18. Modification to Terms
18.1 Strategy4IT reserves the right to modify the terms and conditions of this Agreement or its policies relating to the Service at any time, effective upon posting of an updated version of this Agreement on the Service. You are responsible for regularly reviewing this Agreement. Continued use of the Service after any such changes shall constitute your consent to such change.
19.1 This agreement and the relationship between Strategy4IT and Customer shall be interpreted in accordance, and governed by the laws of the United Kingdom. The United Nations Convention of the International Sales of Goods shall not have any application to this agreement.
19.2 All payment, billing and renewal terms are governed under UK Consumer Law.
20. Entire Agreement
20.1 This Agreement, together with any applicable attachments, comprises the entire agreement between Customer and Strategy4IT and supersedes all prior or contemporaneous negotiations, discussions or agreements, whether written or oral, between the parties regarding the subject matter contained herein.

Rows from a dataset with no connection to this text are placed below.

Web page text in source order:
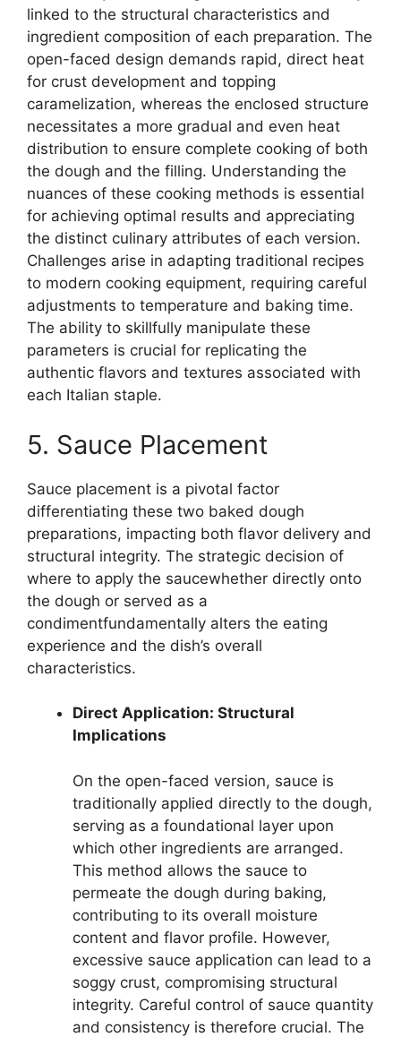
linked to the structural characteristics and
ingredient composition of each preparation. The
open-faced design demands rapid, direct heat
for crust development and topping
caramelization, whereas the enclosed structure
necessitates a more gradual and even heat
distribution to ensure complete cooking of both
the dough and the filling. Understanding the
nuances of these cooking methods is essential
for achieving optimal results and appreciating
the distinct culinary attributes of each version.
Challenges arise in adapting traditional recipes
to modern cooking equipment, requiring careful
adjustments to temperature and baking time.
The ability to skillfully manipulate these
parameters is crucial for replicating the
authentic flavors and textures associated with
each Italian staple.
5. Sauce Placement
Sauce placement is a pivotal factor
differentiating these two baked dough
preparations, impacting both flavor delivery and
structural integrity. The strategic decision of
where to apply the saucewhether directly onto
the dough or served as a
condimentfundamentally alters the eating
experience and the dish’s overall
characteristics.
Direct Application: Structural
Implications
On the open-faced version, sauce is
traditionally applied directly to the dough,
serving as a foundational layer upon
which other ingredients are arranged.
This method allows the sauce to
permeate the dough during baking,
contributing to its overall moisture
content and flavor profile. However,
excessive sauce application can lead to a
soggy crust, compromising structural
integrity. Careful control of sauce quantity
and consistency is therefore crucial. The
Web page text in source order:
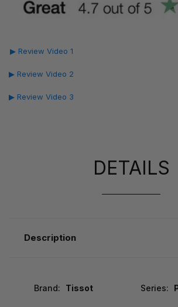
▶ Review Video 1
▶ Review Video 2
▶ Review Video 3
DETAILS
Description
Brand: Tissot Series:
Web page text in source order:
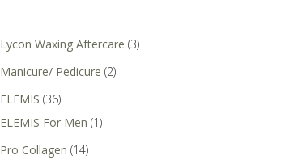
Lycon Waxing Aftercare (3)
Manicure/ Pedicure (2)
ELEMIS (36)
ELEMIS For Men (1)
Pro Collagen (14)
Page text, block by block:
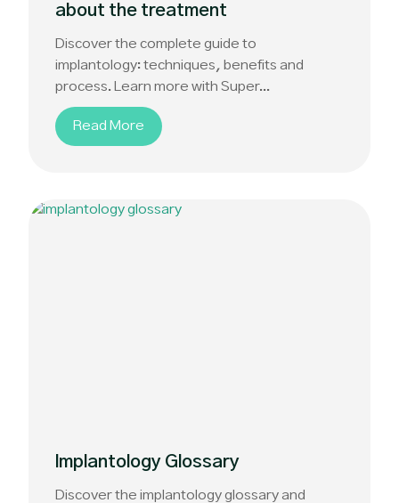
about the treatment
Discover the complete guide to
implantology: techniques, benefits and
process. Learn more with Super...
Read More
Implantology Glossary
Discover the implantology glossary and
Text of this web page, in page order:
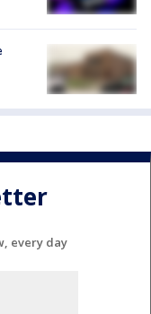
every day
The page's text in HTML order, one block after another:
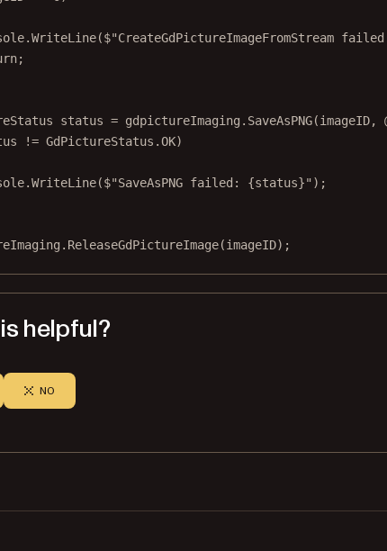
WriteLine($"CreateGdPictureImageFromStream
;
status = gdpictureImaging. SaveAsPNG(imageID,
!= GdPictureStatus.OK)
WriteLine($"SaveAsPNG failed: {status}" );
ReleaseGdPictureImage(imageID);
helpful?
NO
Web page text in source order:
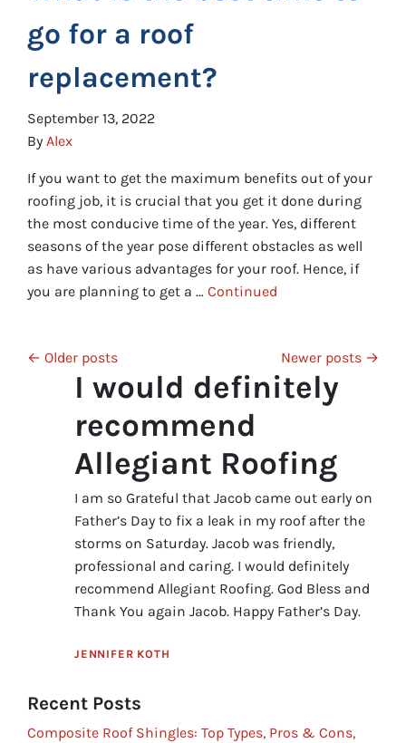
go for a roof
replacement?
September 13, 2022
By Alex
If you want to get the maximum benefits out of your
roofing job, it is crucial that you get it done during
the most conducive time of the year. Yes, different
seasons of the year pose different obstacles as well
as have various advantages for your roof. Hence, if
you are planning to get a … Continued
Posts navigation
Older posts Newer posts
I would definitely
recommend
Allegiant Roofing
I am so Grateful that Jacob came out early on
Father’s Day to fix a leak in my roof after the
storms on Saturday. Jacob was friendly,
professional and caring. I would definitely
recommend Allegiant Roofing. God Bless and
Thank You again Jacob. Happy Father’s Day.
JENNIFER KOTH
Recent Posts
Composite Roof Shingles: Top Types, Pros & Cons,
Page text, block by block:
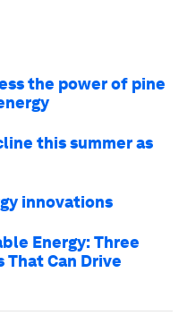
the power of pine
this summer as
innovations
Energy: Three
That Can Drive
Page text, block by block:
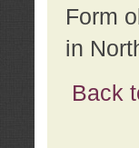
Form
in
Back
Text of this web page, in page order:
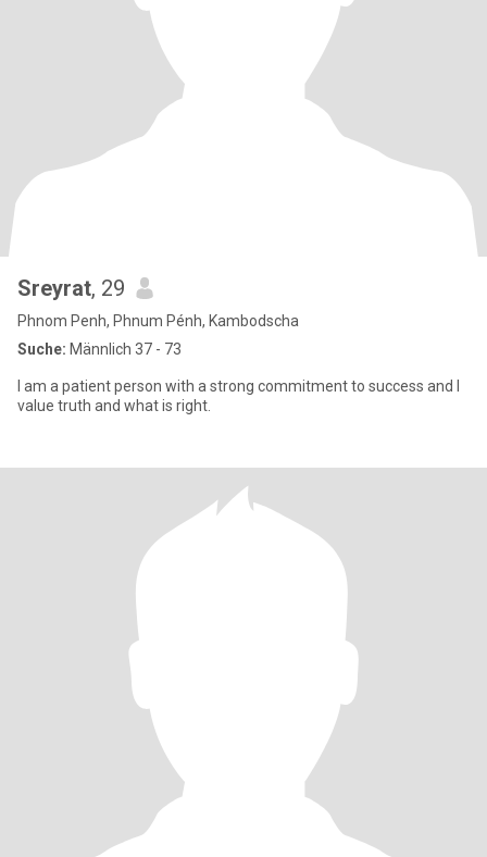
Sreyrat, 29
Phnom Penh, Phnum Pénh, Kambodscha
Suche: Männlich 37 - 73
I am a patient person with a strong commitment to success and I
value truth and what is right.
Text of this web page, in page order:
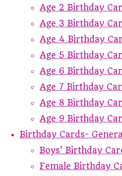
Age 2 Birthday
Age 3 Birthday
Age 4 Birthday
Age 5 Birthday
Age 6 Birthday
Age 7 Birthday
Age 8 Birthday
Age 9 Birthday
Birthday Cards-
Boys' Birthday
Female Birthday
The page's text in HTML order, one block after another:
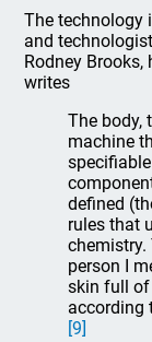
The technology
and
Rodney
writes
The body,
machine
defined
rules that
chemistry.
person I
skin full
according
[9]
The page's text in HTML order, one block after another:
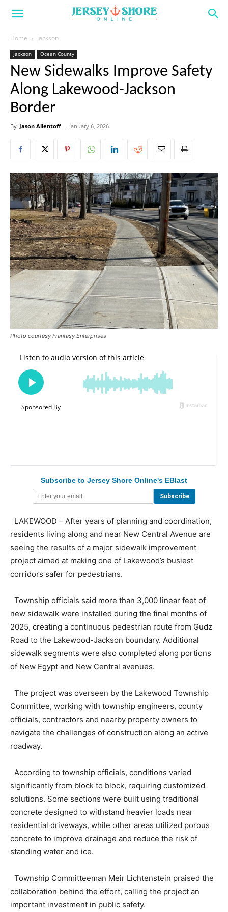
Home Jackson
Jackson Ocean County
New Sidewalks Improve Safety
Along Lakewood-Jackson
Border
By Jason Allentoff - January 6, 2026
Photo courtesy Frantasy Enterprises
Subscribe to Jersey Shore Online's EBlast
LAKEWOOD – After years of planning and coordination,
residents living along and near New Central Avenue are
seeing the results of a major sidewalk improvement
project aimed at making one of Lakewood’s busiest
corridors safer for pedestrians.
Township officials said more than 3,000 linear feet of
new sidewalk were installed during the final months of
2025, creating a continuous pedestrian route from Gudz
Road to the Lakewood-Jackson boundary. Additional
sidewalk segments were also completed along portions
of New Egypt and New Central avenues.
The project was overseen by the Lakewood Township
Committee, working with township engineers, county
officials, contractors and nearby property owners to
navigate the challenges of construction along an active
roadway.
According to township officials, conditions varied
significantly from block to block, requiring customized
solutions. Some sections were built using traditional
concrete designed to withstand heavier loads near
residential driveways, while other areas utilized porous
concrete to improve drainage and reduce the risk of
standing water and ice.
Township Committeeman Meir Lichtenstein praised the
collaboration behind the effort, calling the project an
important investment in public safety.
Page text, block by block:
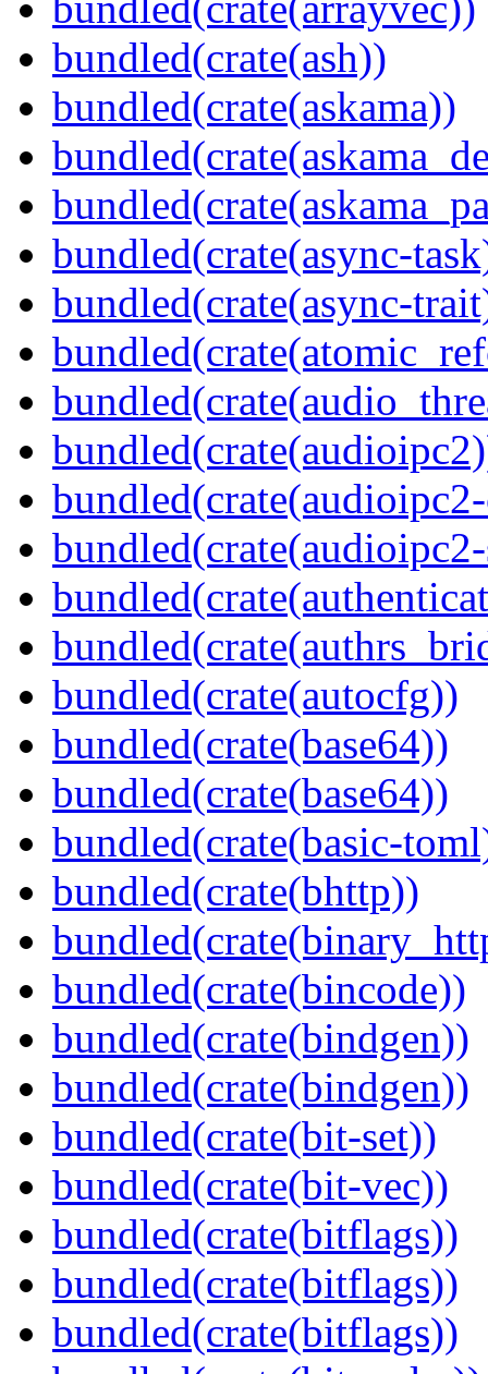
bundled(crate(ash))
bundled(crate(askama))
bundled(crate(async-
bundled(crate(async-
bundled(crate(autocfg))
bundled(crate(base64))
bundled(crate(base64))
bundled(crate(basic-
bundled(crate(bhttp))
bundled(crate(bincode))
bundled(crate(bindgen))
bundled(crate(bindgen))
bundled(crate(bit-set))
bundled(crate(bit-vec))
bundled(crate(bitflags))
bundled(crate(bitflags))
bundled(crate(bitflags))
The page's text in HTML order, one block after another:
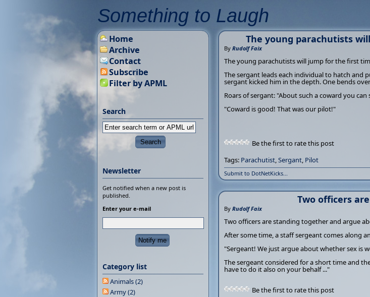
Something to Laugh
The young parachutists
By Rudolf Faix
The young parachutists will jump for the first
The sergant leads each individual to hatch
sergant kicked him in the depth. One bends
Roars of sergant: "About such a coward you can
"Coward is good! That was our pilot!"
Be the first to rate this post
Tags: Parachutist,Sergant, Pilot
Submit to DotNetKicks...
Two officers
By Rudolf Faix
Two officers are standing together and argue
After some time, a staff sergeant comes along
"Sergeant! We just argue about whether sex is
The sergeant considered for a short time and
have to do it also on your behalf ..."
Be the first to rate this post
Home
Archive
Contact
Subscribe
Filter by APML
Search
Newsletter
Get notified when a new post is
published.
Enter your e-mail
Category list
Animals (2)
Army (2)
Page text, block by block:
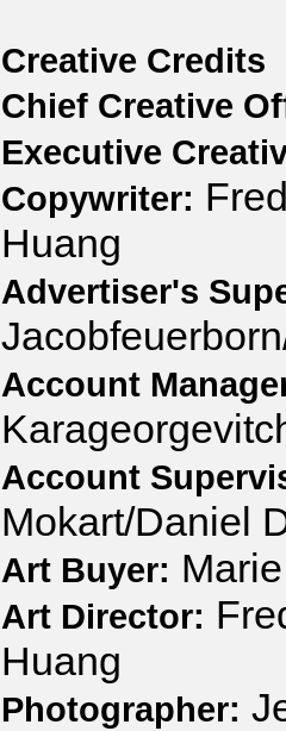
Creative Credits
Chief Creative
Executive
Copywriter:
Huang
Advertiser's
Account
Account
Mokart/Daniel
Art Buyer:
Art Director:
Huang
Photographer:
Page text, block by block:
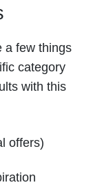
a few things
category
with this
offers)
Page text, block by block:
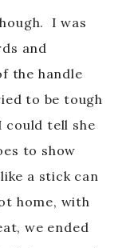
I was
and
the handle
to be tough
could tell she
to show
a stick can
home, with
we ended
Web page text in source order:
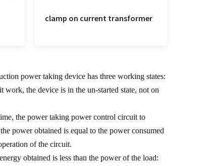
clamp on current transformer
power taking device has three working states:
work, the device is in the un-started state, not on
the power taking power control circuit to
power obtained is equal to the power consumed
of the circuit.
obtained is less than the power of the load:
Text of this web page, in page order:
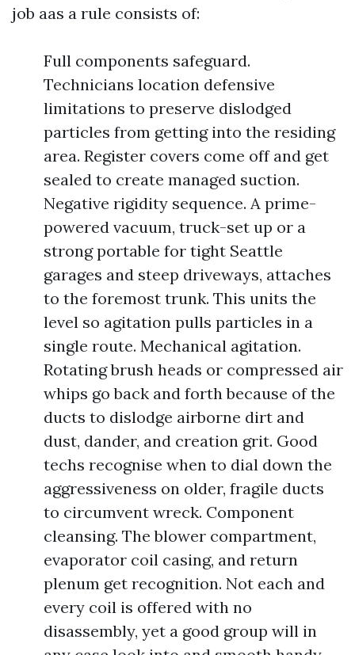
job aas a rule consists of:
Full components safeguard.
Technicians location defensive
limitations to preserve dislodged
particles from getting into the residing
area. Register covers come off and get
sealed to create managed suction.
Negative rigidity sequence. A prime-
powered vacuum, truck-set up or a
strong portable for tight Seattle
garages and steep driveways, attaches
to the foremost trunk. This units the
level so agitation pulls particles in a
single route. Mechanical agitation.
Rotating brush heads or compressed air
whips go back and forth because of the
ducts to dislodge airborne dirt and
dust, dander, and creation grit. Good
techs recognise when to dial down the
aggressiveness on older, fragile ducts
to circumvent wreck. Component
cleansing. The blower compartment,
evaporator coil casing, and return
plenum get recognition. Not each and
every coil is offered with no
disassembly, yet a good group will in
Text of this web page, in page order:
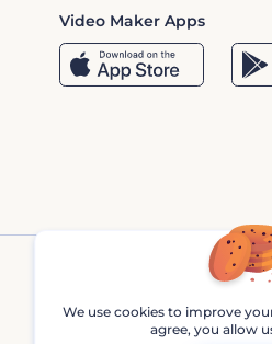
Video Maker Apps
Renderforest ©
We use cookies to improve
agree, you allow
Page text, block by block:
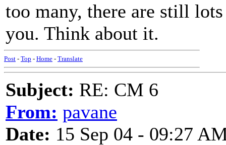
too many, there are still
you. Think about it.
Post - Top - Home - Translate
Subject: RE: CM 6
From: pavane
Date: 15 Sep 04 - 09:27
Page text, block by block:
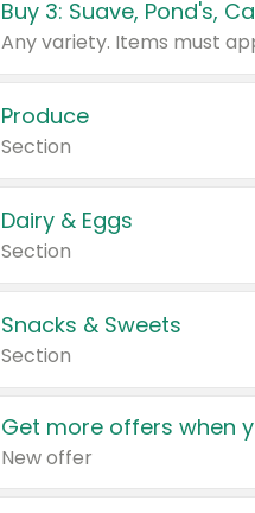
Produce
Section
Dairy & Eggs
Section
Snacks & Sweets
Section
Get more offers when
New offer
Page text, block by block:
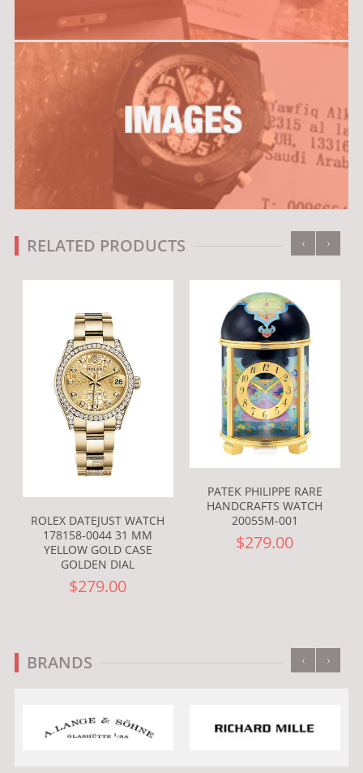
RELATED PRODUCTS
ROLEX DATEJUST WATCH
178158-0044 31 MM
YELLOW GOLD CASE
GOLDEN DIAL
$279.00
PATEK PHILIPPE RARE
HANDCRAFTS WATCH
20055M-001
$279.00
‹ ›
BRANDS ‹ ›
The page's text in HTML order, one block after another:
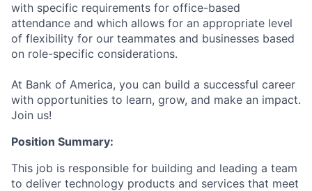
with specific requirements for office-based
attendance and which allows for an appropriate level
of flexibility for our teammates and businesses based
on role-specific considerations.
At Bank of America, you can build a successful career
with opportunities to learn, grow, and make an impact.
Join us!
Position Summary:
This job is responsible for building and leading a team
to deliver technology products and services that meet
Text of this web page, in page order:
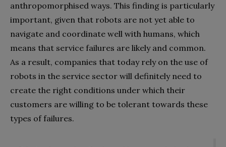
anthropomorphised ways. This finding is particularly
important, given that robots are not yet able to
navigate and coordinate well with humans, which
means that service failures are likely and common.
As a result, companies that today rely on the use of
robots in the service sector will definitely need to
create the right conditions under which their
customers are willing to be tolerant towards these
types of failures.
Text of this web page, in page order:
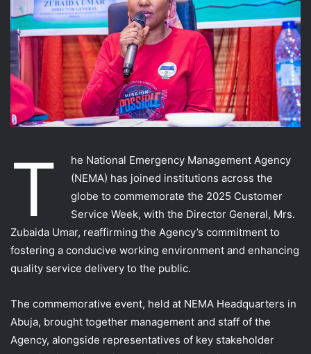
T
he National Emergency Management Agency
(NEMA) has joined institutions across the
globe to commemorate the 2025 Customer
Service Week, with the Director General, Mrs.
Zubaida Umar, reaffirming the Agency’s commitment to
fostering a conducive working environment and enhancing
quality service delivery to the public.
The commemorative event, held at NEMA Headquarters in
Abuja, brought together management and staff of the
Agency, alongside representatives of key stakeholder
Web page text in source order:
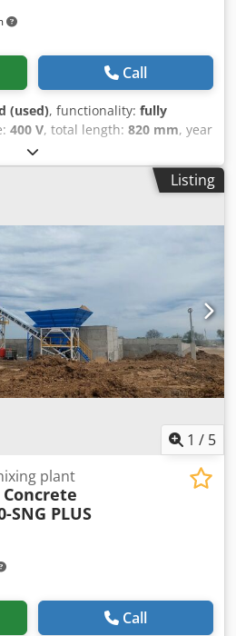
Call
(used), functionality: fully
400 V, total length: 820 mm, year
width:
until:07/2027, empty load
, type of input
Ruwimat SG Circular knitting
approx. 1000 pieces/hour.
Ahjxmq S Uemof Dimensions:
D x H). Connection: 400V, 16A
cleaned. With warranty + spare
a specialist company! Benefit
Optional: electric yarn
service package delivery
Visit our large
Listing
1 / 5
plant
Concrete
SNG PLUS
Call
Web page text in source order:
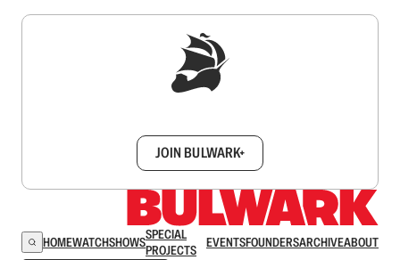
JOIN BULWARK+
HOMEWATCHSHOWSSPECIAL
PROJECTS
EVENTSFOUNDERSARCHIVEABOUT
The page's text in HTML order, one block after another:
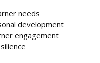
needs
development
engagement
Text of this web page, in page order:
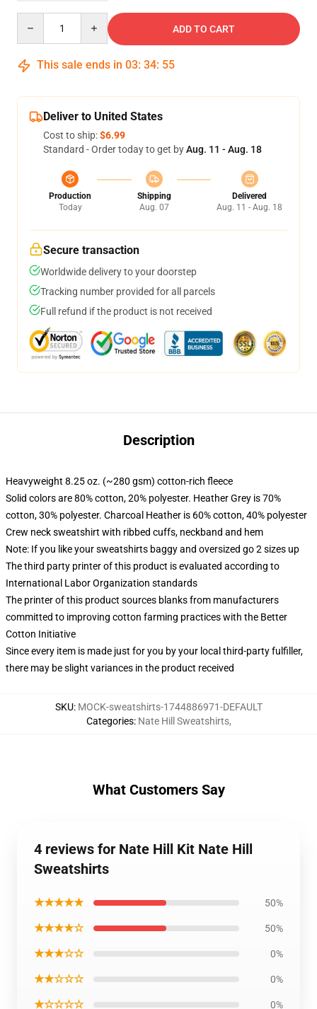
ADD TO CART
This sale ends in 03: 34: 54
Deliver to United States
Cost to ship:$6.99
Standard - Order today to get byAug. 11 - Aug. 18
Production
Today
Shipping
Aug. 07
Delivered
Aug. 11 - Aug. 18
Secure transaction
Worldwide delivery to your doorstep
Tracking number provided for all parcels
Full refund if the product is not received
Description
Heavyweight 8.25 oz. (~280 gsm) cotton-rich fleece
Solid colors are 80% cotton, 20% polyester. Heather Grey is 70%
cotton, 30% polyester. Charcoal Heather is 60% cotton, 40% polyester
Crew neck sweatshirt with ribbed cuffs, neckband and hem
Note: If you like your sweatshirts baggy and oversized go 2 sizes up
The third party printer of this product is evaluated according to
International Labor Organization standards
The printer of this product sources blanks from manufacturers
committed to improving cotton farming practices with the Better
Cotton Initiative
Since every item is made just for you by your local third-party fulfiller,
there may be slight variances in the product received
SKU: MOCK-sweatshirts-1744886971-DEFAULT
Categories: Nate Hill Sweatshirts,
What Customers Say
4 reviews for Nate Hill Kit Nate Hill
Sweatshirts
★★★★★ 50%
★★★★☆ 50%
★★★☆☆ 0%
★★☆☆☆ 0%
★☆☆☆☆ 0%
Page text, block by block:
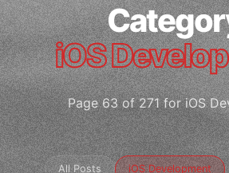
iOS
Page 63 of 271 for iOS
All Posts iOS Development

21.1 A determination that any provision of this Agreement is invalid, illegal or unenforceable shall not affect the enforceability of any other provision. In the event that any provision of this Agreement is determined to be invalid, illegal or unenforceable, such provision shall be deemed restated, in accordance with applicable law, to reflect as nearly as possible the original intentions of the parties, and the remainder of this Agreement shall be in full force and effect.